**Directions for this task:** The required output is the lines below from the line containing "Como es natural, todos" to the line containing "un edificio público, etc. (4, 147, 75, 158)", inclusive, retyped exactly. No other lines belong in it.

**Material for this task:**
* * * *

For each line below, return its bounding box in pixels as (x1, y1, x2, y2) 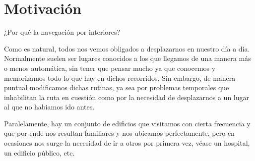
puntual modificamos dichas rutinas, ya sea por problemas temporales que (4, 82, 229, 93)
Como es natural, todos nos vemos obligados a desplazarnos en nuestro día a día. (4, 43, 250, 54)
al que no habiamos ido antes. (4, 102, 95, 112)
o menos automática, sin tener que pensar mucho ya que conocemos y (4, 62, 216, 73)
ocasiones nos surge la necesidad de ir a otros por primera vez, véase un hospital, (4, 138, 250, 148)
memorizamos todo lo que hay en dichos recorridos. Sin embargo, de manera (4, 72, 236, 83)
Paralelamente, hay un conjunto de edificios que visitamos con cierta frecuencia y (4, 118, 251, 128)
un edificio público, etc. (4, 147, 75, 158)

* * * *

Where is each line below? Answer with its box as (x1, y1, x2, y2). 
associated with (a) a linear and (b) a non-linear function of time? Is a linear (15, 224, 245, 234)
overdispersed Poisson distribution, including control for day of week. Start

* * * *

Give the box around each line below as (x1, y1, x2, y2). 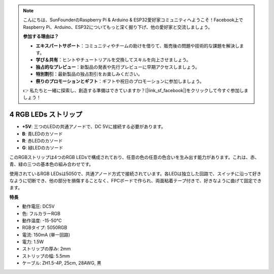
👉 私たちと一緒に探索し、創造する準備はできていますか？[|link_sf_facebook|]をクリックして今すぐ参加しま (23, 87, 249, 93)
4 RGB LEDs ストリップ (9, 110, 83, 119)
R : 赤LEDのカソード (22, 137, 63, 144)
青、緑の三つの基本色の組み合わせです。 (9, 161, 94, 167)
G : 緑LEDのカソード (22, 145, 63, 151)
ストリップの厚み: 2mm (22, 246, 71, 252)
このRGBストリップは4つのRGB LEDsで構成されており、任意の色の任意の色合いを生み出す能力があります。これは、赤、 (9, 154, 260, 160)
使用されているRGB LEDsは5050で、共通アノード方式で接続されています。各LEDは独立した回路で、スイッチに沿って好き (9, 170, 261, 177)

* * * *

**Solved exercise:**
Como es natural, todos nos vemos obligados a desplazarnos en nuestro día a día. (4, 43, 250, 54)
al que no habiamos ido antes. (4, 102, 95, 112)
o menos automática, sin tener que pensar mucho ya que conocemos y (4, 62, 216, 73)
ocasiones nos surge la necesidad de ir a otros por primera vez, véase un hospital, (4, 138, 250, 148)
memorizamos todo lo que hay en dichos recorridos. Sin embargo, de manera (4, 72, 236, 83)
Paralelamente, hay un conjunto de edificios que visitamos con cierta frecuencia y (4, 118, 251, 128)
un edificio público, etc. (4, 147, 75, 158)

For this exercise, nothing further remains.